English motorcycle road racer

Peter John Hickman (born 8 April 1987), also known by his nickname Hicky (sometimes spelled Hickey in motorsport media), is an English professional motorcycle racer and business owner for preparation of racing machines.

For 2021, Hickman competed in the British Superbike Championship class aboard a BMW M1000RR, initially with superbike teammate Xavi Forés for new team FHO Racing, formed from some elements of Hickman's old team Smiths Racing, which closed at the end of the 2020 season. He continued with the same team during 2022, and again into 2023 with a teammate, Josh Brookes.
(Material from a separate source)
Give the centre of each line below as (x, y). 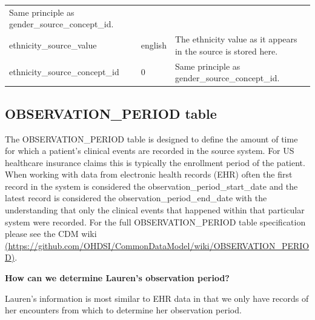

Hickman started TT racing in 2014. He won two in 2018, three in 2019, followed by four in 2022 and 2023, following the resumption of TT racing after two years of no Isle of Man TT events during COVID-19 travel restrictions. The tally of four wins in one week of racing has only been achieved by two other riders, Phillip McCallen and Michael Dunlop, and Ian Hutchinson who scored five in 2010. Hickman has 14 TT victories in total, which puts him in sixth on the all-time winners list.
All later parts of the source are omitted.